*** EXTRACTED DATA Section Begins ***
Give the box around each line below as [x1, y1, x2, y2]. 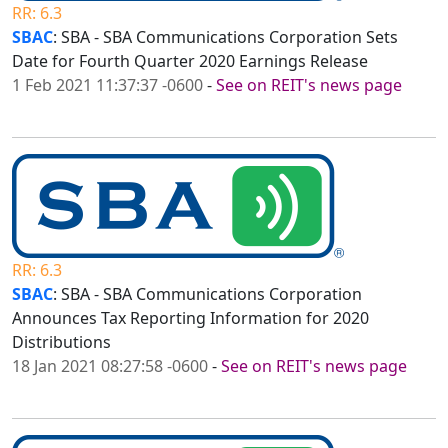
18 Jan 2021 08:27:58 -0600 [12, 355, 208, 378]
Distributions [12, 331, 111, 354]
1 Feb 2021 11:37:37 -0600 [12, 74, 203, 97]
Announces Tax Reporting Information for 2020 [12, 307, 369, 330]
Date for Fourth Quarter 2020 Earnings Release [12, 50, 368, 73]
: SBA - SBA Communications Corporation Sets [53, 26, 398, 49]
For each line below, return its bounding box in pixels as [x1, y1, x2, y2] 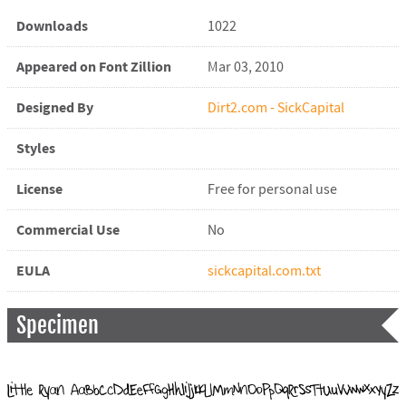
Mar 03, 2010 [207, 57, 284, 76]
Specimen [15, 311, 99, 339]
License [15, 179, 63, 199]
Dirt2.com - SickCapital [207, 98, 344, 117]
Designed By [15, 97, 93, 118]
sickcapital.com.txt [207, 261, 321, 280]
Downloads [15, 15, 88, 36]
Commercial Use [15, 219, 120, 240]
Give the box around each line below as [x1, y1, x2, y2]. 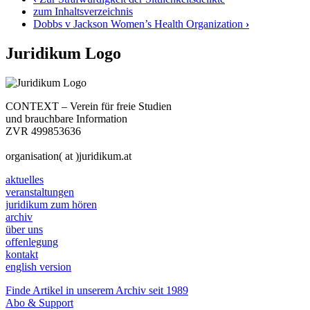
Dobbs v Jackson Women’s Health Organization [33, 18, 246, 30]
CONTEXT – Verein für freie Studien [6, 100, 172, 113]
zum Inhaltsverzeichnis [33, 6, 133, 18]
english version [6, 261, 71, 273]
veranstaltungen [6, 186, 74, 199]
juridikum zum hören [6, 199, 97, 211]
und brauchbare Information [6, 113, 127, 125]
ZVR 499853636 [6, 125, 81, 138]
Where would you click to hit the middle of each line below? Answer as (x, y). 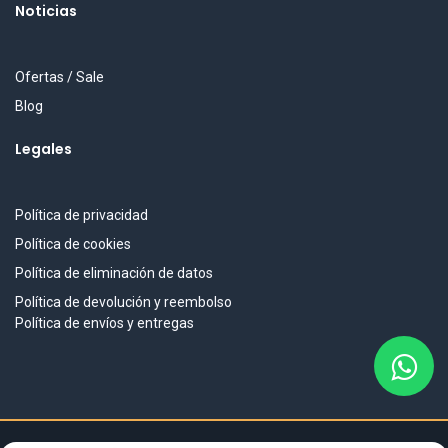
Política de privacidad (81, 215)
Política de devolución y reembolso (123, 302)
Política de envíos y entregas (104, 323)
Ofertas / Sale (59, 77)
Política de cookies (73, 244)
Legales (43, 149)
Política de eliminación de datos (114, 273)
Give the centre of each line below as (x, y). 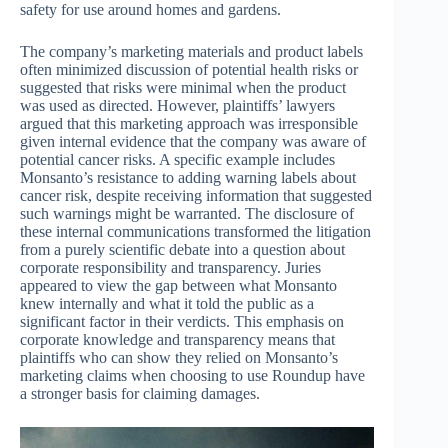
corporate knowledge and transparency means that (177, 340)
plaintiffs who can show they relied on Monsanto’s (179, 358)
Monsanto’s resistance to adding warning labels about (188, 178)
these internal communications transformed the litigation (195, 232)
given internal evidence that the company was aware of (193, 142)
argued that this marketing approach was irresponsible (189, 124)
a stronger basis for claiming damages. (140, 394)
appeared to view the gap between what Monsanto (178, 286)
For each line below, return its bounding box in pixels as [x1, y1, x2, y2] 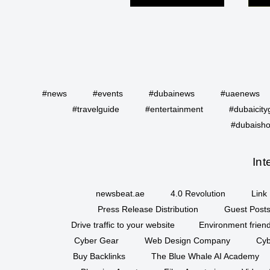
*** EXTRACTED DATA Section Ends ***
AIM OF THE EXERCISE
Transcribe the entries above verbatim, excluding any image.

WRITTEN RESPONSE
Give the box around each line below as [x1, y1, x2, y2]. 
18 Jan 2021 08:27:58 -0600 [12, 355, 208, 378]
Distributions [12, 331, 111, 354]
1 Feb 2021 11:37:37 -0600 [12, 74, 203, 97]
Announces Tax Reporting Information for 2020 [12, 307, 369, 330]
Date for Fourth Quarter 2020 Earnings Release [12, 50, 368, 73]
: SBA - SBA Communications Corporation Sets [53, 26, 398, 49]
For each line below, return its bounding box in pixels as [x1, y1, x2, y2] 
Mar 03, 2010 [207, 57, 284, 76]
Specimen [15, 311, 99, 339]
License [15, 179, 63, 199]
Dirt2.com - SickCapital [207, 98, 344, 117]
Designed By [15, 97, 93, 118]
sickcapital.com.txt [207, 261, 321, 280]
Downloads [15, 15, 88, 36]
Commercial Use [15, 219, 120, 240]
Give the box around each line below as [x1, y1, x2, y2]. 
Dobbs v Jackson Women’s Health Organization [33, 18, 246, 30]
CONTEXT – Verein für freie Studien [6, 100, 172, 113]
zum Inhaltsverzeichnis [33, 6, 133, 18]
english version [6, 261, 71, 273]
veranstaltungen [6, 186, 74, 199]
juridikum zum hören [6, 199, 97, 211]
und brauchbare Information [6, 113, 127, 125]
ZVR 499853636 [6, 125, 81, 138]
Where would you click to hit the middle of each line below? Answer as (x, y). 
Política de privacidad (81, 215)
Política de devolución y reembolso (123, 302)
Política de envíos y entregas (104, 323)
Ofertas / Sale (59, 77)
Política de cookies (73, 244)
Legales (43, 149)
Política de eliminación de datos (114, 273)
Give the centre of each line below as (x, y). 
corporate knowledge and transparency means that (177, 340)
plaintiffs who can show they relied on Monsanto’s (179, 358)
Monsanto’s resistance to adding warning labels about (188, 178)
these internal communications transformed the litigation (195, 232)
given internal evidence that the company was aware of (193, 142)
argued that this marketing approach was irresponsible (189, 124)
a stronger basis for claiming damages. (140, 394)
appeared to view the gap between what Monsanto (178, 286)
For each line below, return its bounding box in pixels as [x1, y1, x2, y2] 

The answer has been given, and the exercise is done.